The new Cluster Shot gun in action in Ion Fury's Aftermath DLC - an enemy is vaporised with a dark city in the background.
Image credit: 3D Realms

Ion Fury: Aftershock, an expansion pack for Voidpoint's retro FPS featuring new weapons, enemies and game modes, launches today 2nd October 2023, and there's a trailer below awaiting your fervent appreciation.

Well, assuming you're not Matt Cox - in our review of the main game, he deemed it an experience in which "old-school decisions too often trump good ones" and "a blast from a past I never lived through", concluding that "Ion's tongue might be in its cheek, but I've got little interest in what it's saying." Ouch. Still, Steam user verdicts are markedly more enthusiastic, and what kind of jaded soul would turn his nose up at a Cluster Shot launcher with bouncing bullets? Bouncing bullets, Matt.

Watch on YouTube

The Aftershock story begins shortly after the original game's conclusion, with protagonist Shelly Harrison kicking back in her local boozer only to be rudely interrupted by a nuclear explosion and a monstrous aerial contraption piloted by a returning nemesis.
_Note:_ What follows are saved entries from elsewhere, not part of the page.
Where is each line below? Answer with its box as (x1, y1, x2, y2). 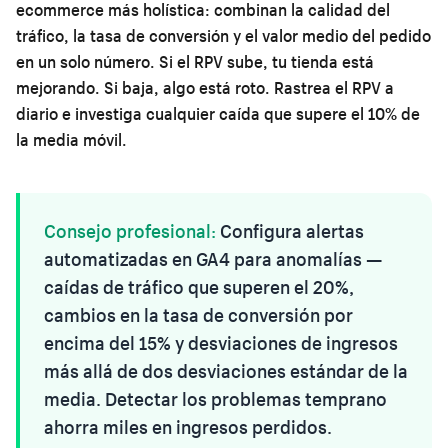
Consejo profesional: (44, 218, 216, 243)
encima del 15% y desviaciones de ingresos (44, 330, 398, 355)
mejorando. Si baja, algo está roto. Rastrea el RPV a (16, 76, 394, 98)
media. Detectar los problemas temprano (44, 386, 387, 411)
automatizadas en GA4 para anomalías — (44, 246, 382, 271)
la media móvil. (16, 128, 127, 150)
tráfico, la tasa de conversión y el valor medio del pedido (16, 24, 431, 46)
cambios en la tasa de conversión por (44, 302, 353, 327)
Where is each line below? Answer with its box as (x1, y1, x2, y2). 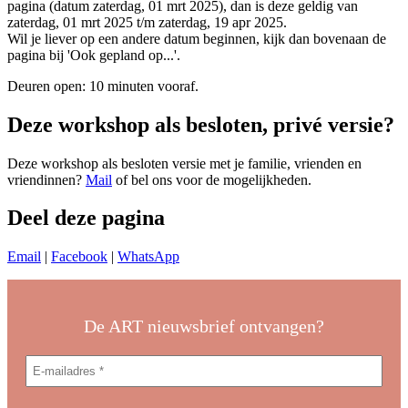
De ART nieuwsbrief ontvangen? (84, 316, 324, 337)
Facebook (51, 249, 107, 265)
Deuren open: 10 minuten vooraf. (7, 77, 199, 94)
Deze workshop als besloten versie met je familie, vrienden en (7, 155, 362, 171)
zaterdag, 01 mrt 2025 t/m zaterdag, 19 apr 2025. (7, 14, 287, 30)
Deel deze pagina (7, 206, 165, 230)
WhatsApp (117, 249, 179, 265)
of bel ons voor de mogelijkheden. (112, 171, 311, 188)
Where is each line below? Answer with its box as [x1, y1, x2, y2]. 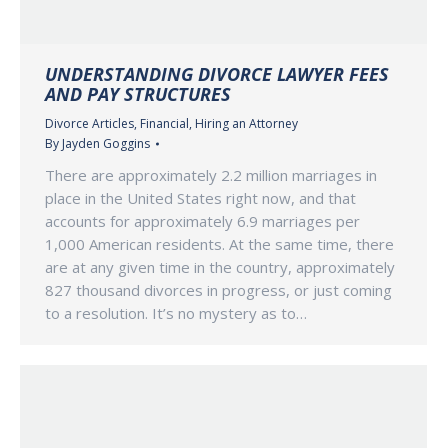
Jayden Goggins [62, 135, 150, 153]
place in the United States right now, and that [45, 188, 356, 209]
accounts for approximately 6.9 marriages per [45, 211, 360, 232]
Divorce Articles [45, 115, 134, 133]
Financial [140, 115, 189, 133]
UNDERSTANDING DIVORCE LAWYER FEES [45, 62, 389, 87]
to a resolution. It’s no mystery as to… [45, 303, 307, 324]
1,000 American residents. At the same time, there [45, 234, 394, 255]
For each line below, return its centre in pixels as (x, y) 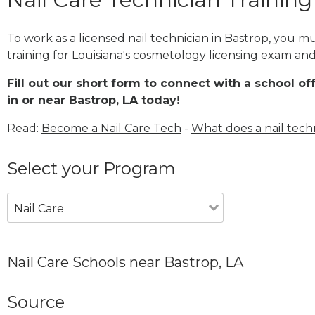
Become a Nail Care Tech (111, 128)
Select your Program (91, 168)
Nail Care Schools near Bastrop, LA (125, 262)
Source (36, 302)
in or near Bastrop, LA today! (94, 100)
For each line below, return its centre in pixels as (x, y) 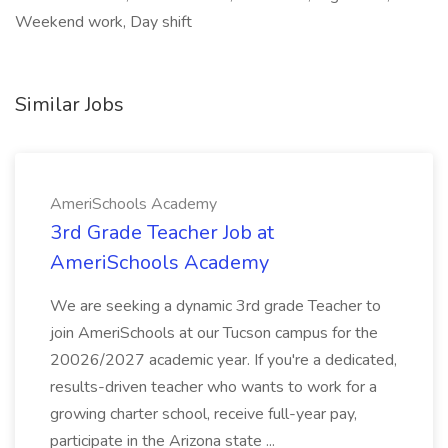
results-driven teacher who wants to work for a (213, 387)
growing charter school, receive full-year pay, (203, 414)
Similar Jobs (69, 104)
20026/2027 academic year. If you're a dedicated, (223, 360)
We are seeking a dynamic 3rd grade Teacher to (215, 306)
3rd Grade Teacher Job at (162, 232)
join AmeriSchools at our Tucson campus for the (214, 333)
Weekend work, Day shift (103, 22)
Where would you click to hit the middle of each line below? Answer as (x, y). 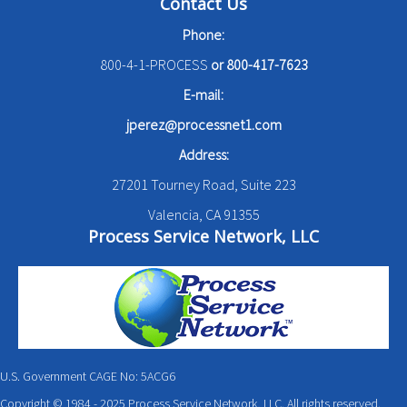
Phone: (203, 34)
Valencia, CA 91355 (203, 214)
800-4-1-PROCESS (154, 64)
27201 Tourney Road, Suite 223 (203, 184)
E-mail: (203, 94)
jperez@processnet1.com (203, 124)
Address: (203, 154)
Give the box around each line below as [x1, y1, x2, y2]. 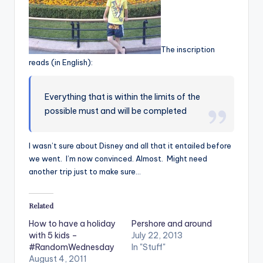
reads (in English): [29, 58, 93, 68]
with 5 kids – [29, 230, 77, 241]
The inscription [161, 45, 215, 55]
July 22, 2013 [131, 230, 183, 241]
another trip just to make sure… [29, 167, 141, 177]
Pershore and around [131, 218, 212, 229]
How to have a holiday [29, 218, 116, 229]
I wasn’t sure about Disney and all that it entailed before [29, 141, 231, 151]
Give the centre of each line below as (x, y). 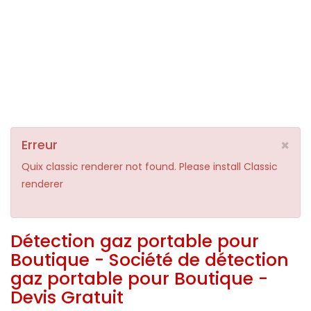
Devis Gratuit (67, 297)
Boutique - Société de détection (150, 260)
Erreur (40, 144)
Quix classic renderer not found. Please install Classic (150, 166)
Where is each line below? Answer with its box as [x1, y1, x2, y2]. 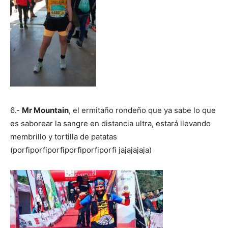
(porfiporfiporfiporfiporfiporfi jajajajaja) [10, 145, 152, 155]
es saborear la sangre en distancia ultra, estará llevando [10, 118, 211, 128]
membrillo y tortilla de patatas [10, 131, 117, 141]
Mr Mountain [22, 105, 69, 115]
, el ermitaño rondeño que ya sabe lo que [69, 105, 216, 115]
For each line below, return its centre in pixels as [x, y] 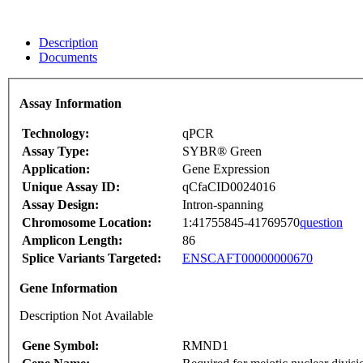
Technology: [56, 134]
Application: [56, 169]
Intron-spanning [223, 205]
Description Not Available [86, 316]
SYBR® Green [222, 152]
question [321, 223]
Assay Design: [60, 205]
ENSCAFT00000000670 [248, 258]
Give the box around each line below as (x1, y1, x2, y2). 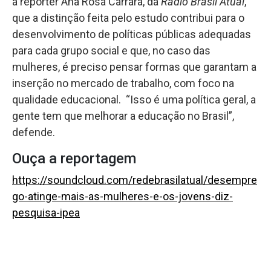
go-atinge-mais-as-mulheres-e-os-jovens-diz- (12, 190, 233, 203)
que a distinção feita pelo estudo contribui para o (12, 11, 244, 25)
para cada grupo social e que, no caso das (12, 44, 211, 57)
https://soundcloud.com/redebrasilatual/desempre (12, 174, 257, 187)
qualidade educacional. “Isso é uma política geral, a (12, 93, 256, 106)
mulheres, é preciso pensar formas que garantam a (12, 60, 256, 74)
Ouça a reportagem (12, 150, 136, 168)
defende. (12, 126, 55, 139)
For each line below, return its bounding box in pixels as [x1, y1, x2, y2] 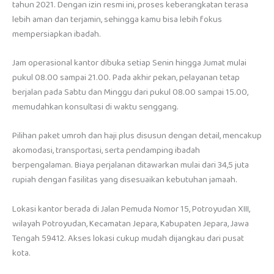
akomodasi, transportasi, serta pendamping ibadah [12, 143, 200, 158]
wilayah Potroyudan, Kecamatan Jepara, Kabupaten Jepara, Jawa [12, 216, 249, 231]
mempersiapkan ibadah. [12, 26, 101, 42]
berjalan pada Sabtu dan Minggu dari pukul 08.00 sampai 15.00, [12, 84, 248, 100]
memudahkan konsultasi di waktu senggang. [12, 99, 179, 114]
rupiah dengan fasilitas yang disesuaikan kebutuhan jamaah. [12, 172, 237, 188]
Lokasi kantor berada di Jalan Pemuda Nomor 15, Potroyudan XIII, [12, 201, 250, 217]
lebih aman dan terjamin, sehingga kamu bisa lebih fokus [12, 12, 222, 27]
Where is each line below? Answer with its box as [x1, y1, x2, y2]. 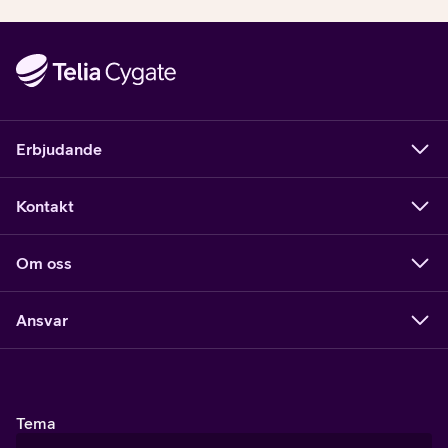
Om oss [16, 254, 72, 273]
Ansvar [16, 311, 68, 330]
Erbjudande [16, 140, 102, 159]
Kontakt [16, 197, 74, 216]
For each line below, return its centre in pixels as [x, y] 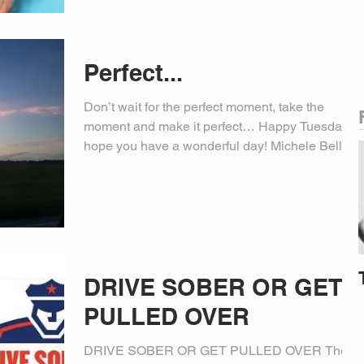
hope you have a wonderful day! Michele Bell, [214, 145]
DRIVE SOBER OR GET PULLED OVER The [216, 351]
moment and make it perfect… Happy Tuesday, [217, 126]
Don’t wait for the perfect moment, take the [204, 106]
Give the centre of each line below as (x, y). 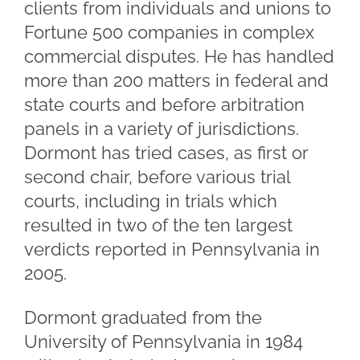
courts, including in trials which (151, 201)
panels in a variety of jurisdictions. (162, 129)
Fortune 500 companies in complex (169, 32)
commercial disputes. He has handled (179, 56)
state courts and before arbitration (164, 104)
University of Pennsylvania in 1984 (164, 342)
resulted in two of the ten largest (158, 225)
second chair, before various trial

So what's a Duchess Nukem to do but draw her Loverboy revolver, jump aboard a hoverbike armed with "drunken homing plasma missiles", and zip off to various new locations, including a volcano level.

The aforesaid Cluster Shot lets you perform ricochet kills around corners, while the Roadripper hoverbike seems handy both for running people over and jumping off ramps to reach secrets. New enemies and areas aside, there's a new harder difficulty setting and an Arrange Mode, which remixes enemy placements in the base game. Here's the Steam link if all that gets your motor running. The press release doesn't detail whether there will be shitty jokes about gay people this time.

I missed the original Ion Fury so am ill-equipped to agree or disagree with Master Cox about its quality. I'm a touch more, aha, vintage than Matt, so do have some fondness for the gaming era Ion Fury evokes, but I'm also weary of self-mocking 90s-style shooters, so I guess I fall somewhere in the middle here. What do you make of this? Does it belong on our list of the best FPS games or is it an absolute shambles or some secret third thing?